Microsoft U.S. Partners in Learning Mid-Tier Projects
Updated: July 25, 2007
Microsoft is committed to understanding more about what it takes to scale effective education programs. According to Dr. Chris Dede, Timothy E. Wirth Professor in Learning Technologies, Technology, Innovation, and Education at Harvard University and Mid-Tier project consultant, “scaling-up” involves adapting an innovation in a local setting to effective usage in a wide range of contexts. Currently, the nine Mid-Tier grantees are experimenting with the scaling strategies described below. Throughout this experimentation process, grantees are documenting lessons-learned, evaluating effectiveness, and sharing findings with various stakeholders.
The scale framework described below grows out the context of innovations in teaching/curriculum. Coburn (2003) defines scale as encompassing four interrelated dimensions: depth, sustainability, spread, and shift in reform ownership. “Depth” refers to deep and consequential change in classroom practice, altering teachers’ beliefs, norms of social interaction, and pedagogical principles as enacted in the curriculum. “Sustainability” involves maintaining these consequential changes over substantial periods of time, and “spread” is based on the diffusion of the innovation to large numbers of classrooms and schools. “Shift” requires districts, schools, and teachers to assume ownership of the innovation, deepening, sustaining, and spreading its impacts. A fifth possible dimension to extend Coburn’s framework is “evolution,” in which the innovation as revised by its adapters is influential in reshaping the thinking of its designers, creating a community of practice that evolves the innovation (Dede, 2006).
Learn about findings from the U.S. Partners in Learning initiative related to scalability in education in the Spring 2007 issue of Cable in the Classroom's Threshold.
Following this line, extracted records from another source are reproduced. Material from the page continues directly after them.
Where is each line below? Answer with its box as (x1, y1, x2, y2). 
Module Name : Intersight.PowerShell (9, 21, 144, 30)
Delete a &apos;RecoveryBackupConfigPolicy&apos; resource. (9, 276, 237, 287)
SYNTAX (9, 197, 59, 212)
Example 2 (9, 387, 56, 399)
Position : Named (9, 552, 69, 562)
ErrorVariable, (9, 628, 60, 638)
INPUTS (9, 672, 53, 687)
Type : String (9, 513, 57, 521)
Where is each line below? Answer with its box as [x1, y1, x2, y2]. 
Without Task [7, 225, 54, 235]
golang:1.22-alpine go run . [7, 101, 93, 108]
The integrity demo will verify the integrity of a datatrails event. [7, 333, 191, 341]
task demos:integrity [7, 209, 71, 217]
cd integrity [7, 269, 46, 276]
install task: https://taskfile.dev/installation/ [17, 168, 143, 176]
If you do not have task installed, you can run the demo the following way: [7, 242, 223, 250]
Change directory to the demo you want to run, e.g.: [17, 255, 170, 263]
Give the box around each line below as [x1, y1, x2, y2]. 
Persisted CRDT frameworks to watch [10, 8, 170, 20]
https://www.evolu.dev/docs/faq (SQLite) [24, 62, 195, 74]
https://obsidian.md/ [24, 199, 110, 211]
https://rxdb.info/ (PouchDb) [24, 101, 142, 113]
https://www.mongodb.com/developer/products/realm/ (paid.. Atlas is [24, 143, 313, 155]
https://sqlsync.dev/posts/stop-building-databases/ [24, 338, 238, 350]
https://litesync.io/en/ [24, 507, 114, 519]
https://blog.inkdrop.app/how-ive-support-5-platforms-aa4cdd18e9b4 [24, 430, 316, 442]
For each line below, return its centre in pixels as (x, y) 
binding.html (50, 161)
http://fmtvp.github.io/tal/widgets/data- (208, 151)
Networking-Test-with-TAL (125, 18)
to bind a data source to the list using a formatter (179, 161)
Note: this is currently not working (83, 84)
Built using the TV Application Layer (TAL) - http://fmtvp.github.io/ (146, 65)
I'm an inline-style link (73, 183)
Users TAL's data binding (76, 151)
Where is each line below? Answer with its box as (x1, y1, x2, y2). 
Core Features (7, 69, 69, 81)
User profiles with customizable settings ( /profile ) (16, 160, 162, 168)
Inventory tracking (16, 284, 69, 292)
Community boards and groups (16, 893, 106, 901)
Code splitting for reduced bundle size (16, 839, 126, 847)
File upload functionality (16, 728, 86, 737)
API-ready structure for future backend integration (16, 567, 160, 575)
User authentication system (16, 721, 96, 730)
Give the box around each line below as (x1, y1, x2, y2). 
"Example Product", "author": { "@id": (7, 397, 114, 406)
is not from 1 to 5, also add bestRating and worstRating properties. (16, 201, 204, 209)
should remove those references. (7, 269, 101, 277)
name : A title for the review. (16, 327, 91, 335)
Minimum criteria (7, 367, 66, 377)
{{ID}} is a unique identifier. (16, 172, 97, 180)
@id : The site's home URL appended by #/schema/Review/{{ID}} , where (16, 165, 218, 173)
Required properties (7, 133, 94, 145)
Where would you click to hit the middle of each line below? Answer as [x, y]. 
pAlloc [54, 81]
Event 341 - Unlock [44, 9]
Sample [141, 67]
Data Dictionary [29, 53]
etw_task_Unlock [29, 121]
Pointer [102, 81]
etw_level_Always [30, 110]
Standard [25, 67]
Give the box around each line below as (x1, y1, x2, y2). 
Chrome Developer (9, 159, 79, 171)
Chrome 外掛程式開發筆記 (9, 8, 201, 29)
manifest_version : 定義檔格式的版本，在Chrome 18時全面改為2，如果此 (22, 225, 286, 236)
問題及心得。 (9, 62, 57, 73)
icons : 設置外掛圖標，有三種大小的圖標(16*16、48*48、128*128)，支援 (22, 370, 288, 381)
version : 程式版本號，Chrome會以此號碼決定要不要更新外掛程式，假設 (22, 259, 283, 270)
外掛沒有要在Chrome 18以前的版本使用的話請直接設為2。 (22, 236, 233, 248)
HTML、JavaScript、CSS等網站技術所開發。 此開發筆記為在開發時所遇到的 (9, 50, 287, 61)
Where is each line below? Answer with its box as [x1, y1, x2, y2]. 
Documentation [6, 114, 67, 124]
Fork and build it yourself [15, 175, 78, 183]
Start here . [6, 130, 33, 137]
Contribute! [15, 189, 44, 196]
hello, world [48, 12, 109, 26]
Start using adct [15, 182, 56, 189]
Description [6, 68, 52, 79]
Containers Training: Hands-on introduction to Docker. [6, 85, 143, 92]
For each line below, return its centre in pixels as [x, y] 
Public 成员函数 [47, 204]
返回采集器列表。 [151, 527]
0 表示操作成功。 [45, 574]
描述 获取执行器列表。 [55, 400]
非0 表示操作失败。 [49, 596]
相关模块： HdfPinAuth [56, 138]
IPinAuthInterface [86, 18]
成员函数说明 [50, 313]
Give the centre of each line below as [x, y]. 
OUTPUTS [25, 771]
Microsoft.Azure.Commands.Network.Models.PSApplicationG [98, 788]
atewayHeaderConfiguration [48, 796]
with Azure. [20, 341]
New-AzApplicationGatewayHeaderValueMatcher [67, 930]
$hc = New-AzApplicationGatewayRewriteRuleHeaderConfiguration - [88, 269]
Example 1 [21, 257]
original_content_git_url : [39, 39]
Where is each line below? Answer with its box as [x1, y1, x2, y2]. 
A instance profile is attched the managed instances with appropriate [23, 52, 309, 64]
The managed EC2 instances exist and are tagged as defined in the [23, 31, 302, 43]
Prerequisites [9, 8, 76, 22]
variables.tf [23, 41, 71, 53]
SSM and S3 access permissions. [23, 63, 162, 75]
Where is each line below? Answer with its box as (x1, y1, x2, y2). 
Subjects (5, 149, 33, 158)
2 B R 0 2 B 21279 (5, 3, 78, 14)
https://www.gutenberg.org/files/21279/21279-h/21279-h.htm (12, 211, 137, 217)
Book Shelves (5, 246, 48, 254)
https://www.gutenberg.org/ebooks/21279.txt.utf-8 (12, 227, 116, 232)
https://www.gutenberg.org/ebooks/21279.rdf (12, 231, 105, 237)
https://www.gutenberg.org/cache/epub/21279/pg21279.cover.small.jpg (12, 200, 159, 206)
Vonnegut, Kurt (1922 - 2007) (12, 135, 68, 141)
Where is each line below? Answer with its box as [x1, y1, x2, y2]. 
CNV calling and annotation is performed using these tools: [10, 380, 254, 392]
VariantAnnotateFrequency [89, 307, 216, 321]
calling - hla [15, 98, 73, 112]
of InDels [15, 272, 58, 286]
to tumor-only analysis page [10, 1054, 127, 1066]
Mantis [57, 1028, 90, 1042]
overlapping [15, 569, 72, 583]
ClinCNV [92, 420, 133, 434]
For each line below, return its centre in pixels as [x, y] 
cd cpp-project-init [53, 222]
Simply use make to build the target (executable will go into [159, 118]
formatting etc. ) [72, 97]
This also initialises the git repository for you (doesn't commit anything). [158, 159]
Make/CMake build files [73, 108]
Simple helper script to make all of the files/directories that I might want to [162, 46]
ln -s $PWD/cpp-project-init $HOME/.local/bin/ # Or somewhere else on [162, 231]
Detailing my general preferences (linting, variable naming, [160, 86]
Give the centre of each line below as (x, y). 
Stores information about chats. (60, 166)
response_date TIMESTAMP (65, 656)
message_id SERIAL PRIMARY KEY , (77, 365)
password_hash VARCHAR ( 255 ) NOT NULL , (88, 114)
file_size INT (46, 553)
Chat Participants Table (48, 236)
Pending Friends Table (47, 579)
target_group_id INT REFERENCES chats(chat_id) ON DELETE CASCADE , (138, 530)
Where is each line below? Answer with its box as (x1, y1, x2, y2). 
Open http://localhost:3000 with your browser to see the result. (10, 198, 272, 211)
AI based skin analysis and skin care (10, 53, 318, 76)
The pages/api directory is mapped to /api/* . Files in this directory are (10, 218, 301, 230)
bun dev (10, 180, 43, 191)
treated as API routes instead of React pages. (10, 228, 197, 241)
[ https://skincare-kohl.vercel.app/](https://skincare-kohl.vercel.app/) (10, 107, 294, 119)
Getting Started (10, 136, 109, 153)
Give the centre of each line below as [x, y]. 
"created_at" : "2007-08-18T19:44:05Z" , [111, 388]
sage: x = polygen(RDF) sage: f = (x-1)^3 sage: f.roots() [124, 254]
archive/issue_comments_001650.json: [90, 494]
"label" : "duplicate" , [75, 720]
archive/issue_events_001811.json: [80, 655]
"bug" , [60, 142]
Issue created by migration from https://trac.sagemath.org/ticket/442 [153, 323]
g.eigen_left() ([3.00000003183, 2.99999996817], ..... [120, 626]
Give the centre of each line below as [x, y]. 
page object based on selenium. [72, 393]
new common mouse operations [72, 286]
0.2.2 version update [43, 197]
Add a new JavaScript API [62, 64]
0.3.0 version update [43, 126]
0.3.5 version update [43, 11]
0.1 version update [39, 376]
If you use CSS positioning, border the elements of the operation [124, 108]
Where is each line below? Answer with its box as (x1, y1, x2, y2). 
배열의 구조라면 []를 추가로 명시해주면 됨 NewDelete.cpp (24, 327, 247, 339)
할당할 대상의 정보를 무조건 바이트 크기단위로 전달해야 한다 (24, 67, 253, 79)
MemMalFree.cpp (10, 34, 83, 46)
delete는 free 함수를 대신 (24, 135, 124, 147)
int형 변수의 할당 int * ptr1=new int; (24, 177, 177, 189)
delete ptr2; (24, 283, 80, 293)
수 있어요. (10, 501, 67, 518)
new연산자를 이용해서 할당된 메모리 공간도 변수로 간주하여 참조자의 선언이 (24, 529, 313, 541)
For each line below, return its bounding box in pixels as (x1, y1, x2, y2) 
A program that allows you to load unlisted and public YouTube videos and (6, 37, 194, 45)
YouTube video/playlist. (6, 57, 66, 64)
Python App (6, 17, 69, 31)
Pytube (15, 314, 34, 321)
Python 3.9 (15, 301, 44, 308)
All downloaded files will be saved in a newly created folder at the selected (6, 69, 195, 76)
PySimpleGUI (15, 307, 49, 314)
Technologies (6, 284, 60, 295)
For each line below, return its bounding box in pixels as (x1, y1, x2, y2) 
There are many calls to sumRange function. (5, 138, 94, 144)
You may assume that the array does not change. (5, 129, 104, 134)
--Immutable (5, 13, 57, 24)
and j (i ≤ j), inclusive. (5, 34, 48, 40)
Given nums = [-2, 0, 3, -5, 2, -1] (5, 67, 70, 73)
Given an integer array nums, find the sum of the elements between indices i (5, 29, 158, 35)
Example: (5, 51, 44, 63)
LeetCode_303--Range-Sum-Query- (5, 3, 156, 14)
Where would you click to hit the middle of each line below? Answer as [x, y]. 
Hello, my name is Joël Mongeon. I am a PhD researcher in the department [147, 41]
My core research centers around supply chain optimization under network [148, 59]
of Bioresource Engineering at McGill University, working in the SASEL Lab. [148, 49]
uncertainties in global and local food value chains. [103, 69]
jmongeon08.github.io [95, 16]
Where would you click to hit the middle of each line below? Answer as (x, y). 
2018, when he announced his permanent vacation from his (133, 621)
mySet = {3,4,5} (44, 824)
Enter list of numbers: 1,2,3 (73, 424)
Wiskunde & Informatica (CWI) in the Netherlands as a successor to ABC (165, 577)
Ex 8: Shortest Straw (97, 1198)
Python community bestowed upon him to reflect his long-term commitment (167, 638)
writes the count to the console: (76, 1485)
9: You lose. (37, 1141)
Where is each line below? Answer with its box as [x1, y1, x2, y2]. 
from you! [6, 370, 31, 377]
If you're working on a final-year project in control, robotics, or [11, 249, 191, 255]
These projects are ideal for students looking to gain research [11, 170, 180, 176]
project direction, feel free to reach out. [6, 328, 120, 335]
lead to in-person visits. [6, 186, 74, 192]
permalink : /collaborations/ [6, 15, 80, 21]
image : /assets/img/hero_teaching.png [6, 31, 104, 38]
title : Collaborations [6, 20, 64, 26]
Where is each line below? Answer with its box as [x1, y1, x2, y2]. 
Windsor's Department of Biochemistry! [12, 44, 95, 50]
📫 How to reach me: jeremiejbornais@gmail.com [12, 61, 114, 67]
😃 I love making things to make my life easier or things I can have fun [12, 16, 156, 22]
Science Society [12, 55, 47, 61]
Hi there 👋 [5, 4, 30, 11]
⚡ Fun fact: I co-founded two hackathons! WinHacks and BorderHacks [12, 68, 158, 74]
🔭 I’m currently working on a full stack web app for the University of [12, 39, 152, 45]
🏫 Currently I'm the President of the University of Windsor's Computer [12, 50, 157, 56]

For more information, view the Scaling Education Programs tutorial.
Dimensions on scale
| • | Deep and consequential changes in practice (depth) |
| • | Maintaining these changes in practice over substantial periods of time (sustainability) |
| • | Diffusion of the innovation to large numbers of users (spread) |
| • | Ownership of the innovation assumed by users, who deepen and sustain via adaptation (shift) |
| • | The innovation as revised by its adapters is influential in reshaping the thinking of its designers (evolution) |
Sources of leverage for scale
| • | Depth: evaluation and research to understand and enhance causes of effectiveness |
| • | Sustainability: robust-design to enable adapting to negative shifts in context |
| • | Spread: modifying to retain effectiveness while reducing resources and expertise required |
| • | Shift: moving beyond "brand" to support users as co-evaluators, co-designers, and co-scalers |
| • | Evolution: learning from users’ adaptations about how to rethink the innovation's model |
Traps to avoid in scaling up
| • | The trap of perfection prevents depth |
| • | The trap of mutation prevents sustainability |
| • | The trap of optimality prevents spread |
| • | The trap of origination prevents shift |
| • | The trap of unlearning prevents evolution |
Learn more about scale at http://www.gse.harvard.edu/scalingup/.
References
Coburn, C. (2003). Rethinking scale: Moving beyond numbers to deep and lasting change. Educational Researcher 32, 6 ( 3-12).
Dede, C. (2006). Scaling Up: Evolving Innovations beyond Ideal Settings to Challenging Contexts of Practice. In R.K. Sawyer (Ed.), Cambridge Handbook of the Learning Sciences, pp. 551-566. Cambridge, England: Cambridge University Press.